Erin O’Connor’s wonderful edu-blog Critical Mass cites this New York Times story (registration required) about the soaring growth of public military academies, especially in poor city neighborhoods with large populations of blacks and Hispanics. Turns out both students and their parents are thrilled with the order, discipline, and emphasis on academic excellence that are the schools’ hallmark. Erin writes:


“Chicago has led the way in establishing such schools, and Philadelphia is now following: The Philadelphia Military Academy opened last September, and two more such schools will open in the next two years; there are already over 2000 applicants for the 125 spots that these academies will be opening to students in the fall.”

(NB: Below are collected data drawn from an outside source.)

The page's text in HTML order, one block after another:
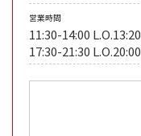
営業時間
11:30-14:00 L.O.13:20
17:30-21:30 L.O.20:00
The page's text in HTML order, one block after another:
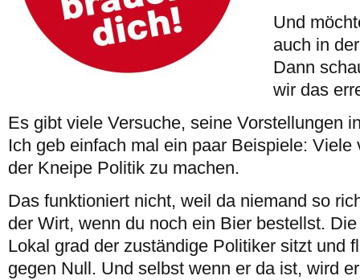
Und
auch in
Dann
wir das
Es gibt viele Versuche, seine Vorstellungen
Ich geb einfach mal ein paar Beispiele: Viele
der Kneipe Politik zu machen.
Das funktioniert nicht, weil da niemand so
der Wirt, wenn du noch ein Bier bestellst.
Lokal grad der zuständige Politiker sitzt und
gegen Null. Und selbst wenn er da ist, wird

And here’s a big chunk of the New York Times story quoted by Erin:


“Chicago now has three public Army-oriented high schools with more than 1,600 students, and officials plan to open a public naval academy in September. The city also has eight military academies within regular high schools.

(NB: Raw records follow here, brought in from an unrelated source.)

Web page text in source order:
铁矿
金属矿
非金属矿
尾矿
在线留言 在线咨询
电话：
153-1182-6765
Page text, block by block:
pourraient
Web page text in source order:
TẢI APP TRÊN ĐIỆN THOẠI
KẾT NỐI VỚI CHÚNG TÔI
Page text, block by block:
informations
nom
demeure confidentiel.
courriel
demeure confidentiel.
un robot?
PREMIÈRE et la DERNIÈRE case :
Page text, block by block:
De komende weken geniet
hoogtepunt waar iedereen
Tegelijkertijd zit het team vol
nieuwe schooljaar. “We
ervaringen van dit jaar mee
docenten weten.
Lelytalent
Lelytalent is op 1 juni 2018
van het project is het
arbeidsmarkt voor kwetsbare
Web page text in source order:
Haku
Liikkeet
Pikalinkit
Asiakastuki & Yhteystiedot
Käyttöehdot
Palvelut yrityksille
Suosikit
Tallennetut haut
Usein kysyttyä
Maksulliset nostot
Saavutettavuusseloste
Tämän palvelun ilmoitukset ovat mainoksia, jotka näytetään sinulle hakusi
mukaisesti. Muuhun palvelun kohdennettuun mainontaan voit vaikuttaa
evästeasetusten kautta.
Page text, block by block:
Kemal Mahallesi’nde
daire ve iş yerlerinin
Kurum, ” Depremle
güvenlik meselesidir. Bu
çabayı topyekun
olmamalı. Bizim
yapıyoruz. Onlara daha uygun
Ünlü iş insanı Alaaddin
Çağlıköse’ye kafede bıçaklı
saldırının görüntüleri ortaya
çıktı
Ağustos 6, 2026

“‘I’m the biggest fan of small schools everywhere, and the military academy option is very attractive,’ said Arne Duncan, chief executive officer of the Chicago public schools. ‘It helps to define a culture, and many students thrive in that culture.’


“In recent years public and charter military academies have also opened in California, Minnesota, Maryland and Florida, and officials say there is interest elsewhere.


“‘We get phone calls all the time from schools – I’ve had visits from Alabama, Texas, Atlanta,’ said Col. Rick Mills, director of the Department of Military Schools and the Junior Reserve Officer Training Corps for Chicago public schools. ‘I’ve even received a call from London.’


“Current interest in public military schools is a marked contrast to the public’s cool attitude toward private military academies, many of them boarding schools, after the Vietnam War. There were more than 270 private military secondary schools and colleges 40 years ago, but there are fewer than 40 today. The decline in the number of private academies has stabilized in recent years, but the growth is occurring in the public sector.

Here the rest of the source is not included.